There’s no set protocols for dental surgery. If warfarin is discontinued before surgery there will be decreased bleeding during the procedure and less bleeding post-op. The risks to pts include an increased risk of thrombus formation with catastrophic results (stroke, MI, pulmonary embolism, death… but their gums won’t bleed excessively!)
The New England Journal of Medicine recommends the following:
- If INR 2.0-3.0, four scheduled doses of warfarin should be withheld to allow INR to fall spontaneously to 1.5 or less before surgery.
- Warfarin should be withheld for longer period if baseline INR is normally held above 3.0
- INR should be determined on day of surgery to assure adequate progress to the target (reduced) INR
- Vitamin K (1.0mg s.c.) can be administered if required to bring INR to target level
- “…patients who receive anticoagulants to prevent arterial embolism (mechanical valves, fibrillation…), the risk of embolism is not high enough to warrant either preoperative or postoperative therapy with intravenous heparin”
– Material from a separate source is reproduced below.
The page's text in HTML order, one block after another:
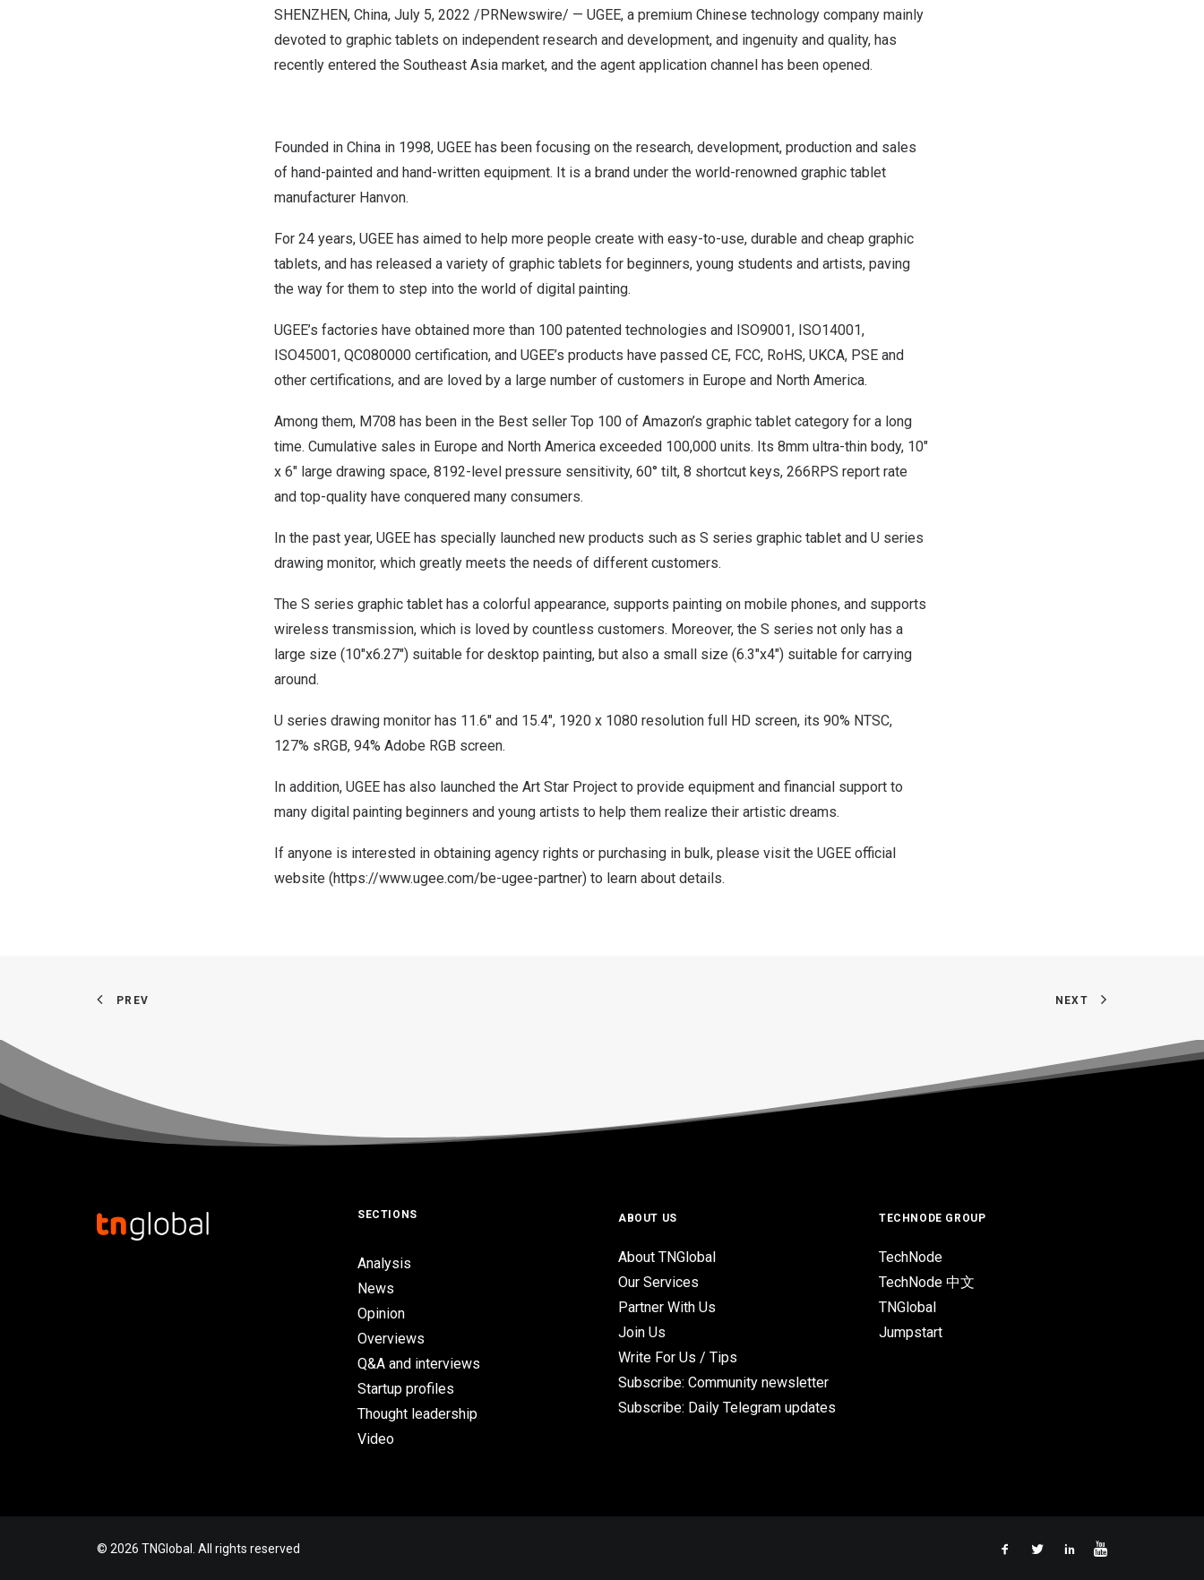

- After surgery and warfarin is restarted, it takes about three days for the INR to reach 2.0 again. Thus, the pt has sub-therapeutic INR for approximately 2 days before and 2 days after surgery
- Is there a risk of rebound hypercoagulability with this protocol?
The ADA says: “As the risk of localized bleeding after dental procedures (such as scaling, root planning and surgical procedures) can increase in patients taking anticoagulants, the dentist should consult with the patient’s physician to determine whether temporary reduction or withdrawal of the drug is advisable.”
You can do oral surgery without changing the pt’s warfarin dose by using anti fibrinolytic mouthrinse after the surgery. It is safer to leave the pt on his warfarin.